Inference is the method by which we translate experimental/observational information into constraints on our mathematical models. The model is a representation of the physical processes that we believe are relevant to the quantities we plan to observe. To be useful, the model must be sufficiently sophisticated as to be able to explain the data, and simple enough that we can obtain predictions for observational data from it in a feasible time. At present these conditions are satisfied in cosmology, with the best models giving an excellent representation of that data, though the computation of theoretical predictions for a representative set of models is a supercomputer class problem. Particularly valued are models which are able to make distinctive predictions for observations yet to be made, though Nature is under no obligation to behave distinctively.

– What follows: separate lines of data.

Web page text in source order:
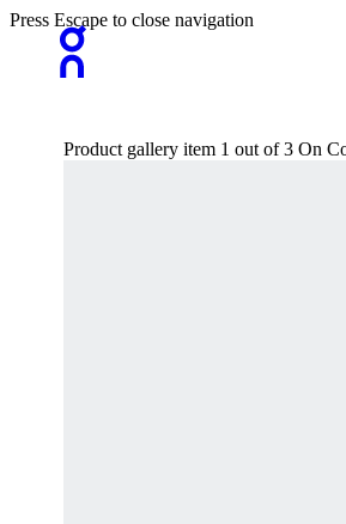
Press Escape to close navigation
Product gallery item 1 out of 3 On
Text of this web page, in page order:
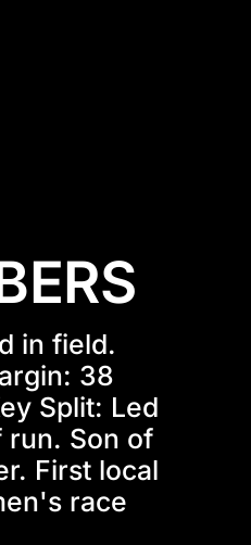
in field.
38
Split: Led
run. Son of
First local
race

The data which we obtain may be subject only to experimental
uncertainty, or they may also have a fundamental statistical uncertainty
due to the random nature of underlying physical processes. Both types of
data arise in cosmology. For instance, the present expansion rate of the
Universe (the Hubble constant), could in principle be measured to
near-arbitrary accuracy with sufficiently advanced instrumentation. By
contrast, the detailed pattern of cosmic microwave anisotropies, as
measured by WMAP, is not believed to be predictable even in principle,
being attributed to a particular random realization of quantum processes
occurring during inflation
[2].
Observers at different locations in the Universe see different patterns
in the CMB sky, the cosmological information being contained in
statistical measures of the anisotropies such as the power
spectrum. Observers at any particular location, such as ourselves, can
witness only our own realization and there is an inherent statistical
uncertainty, *cosmic variance*, that we cannot overcome, but
which fortunately can be modelled and incorporated in addition to
measurement uncertainty.

A model will typically not make unique predictions for observed
quantities; those predictions will instead depend on some number of
*parameters* of the model. Examples of cosmological parameters
are the present expansion rate of the Universe, and the densities of the
various constituents such as baryons, dark matter, etc. Such parameters
are not (according to present understanding, anyway) predictable from
some fundamental principle; rather, they are to be determined by
requiring that the model does fit the data to hand. Indeed, determining
the values of such parameters is often seen as the primary goal of
cosmological observations, and Chapter 3 is
devoted to this topic.

At a more fundamental level, several different models might be proposed
as explanations of the observational data. These models would represent
alternative physical processes, and as such would correspond to
different *sets* of parameters that are to be varied in fitting
to the data. It may be that the models are nested within one another,
with the more complex models positing the need to include extra physical
processes in order to explain the data, or the models may be completely
distinct from one another. An example of nested models in cosmology is
the possible inclusion of a gravitational wave contribution to the
observed CMB anisotropies. An example of disjoint models would be the
rival explanations of dark energy as caused by scalar field dynamics or
by a modification to the gravitational field equations. Traditionally,
the choice of model to fit to the data has been regarded as
researcher-driven, hopefully coming from some theoretical insight, with
the model to be validated by some kind of goodness-of-fit test. More
recently, however, there has been growing interest in allowing the data
to distinguish between competing models. This topic, *model
selection* or model comparison, is examined in
Chapter 4.

The comparison of model prediction to data is, then, a statistical
inference problem where uncertainty necessarily plays a role. While a
variety of techniques exist to tackle such problems, within cosmology
one paradigm dominates — *Bayesian inference*. This
article will therefore focus almost exclusively on Bayesian methods,
with only a brief account of alternatives at the end of this
section. The dominance of the Bayesian methodology in cosmology sets it
apart from the traditional practice of particle physicists, though there
is now increasing interest in applying Bayesian methods in that context
(e.g. Ref.
[5]).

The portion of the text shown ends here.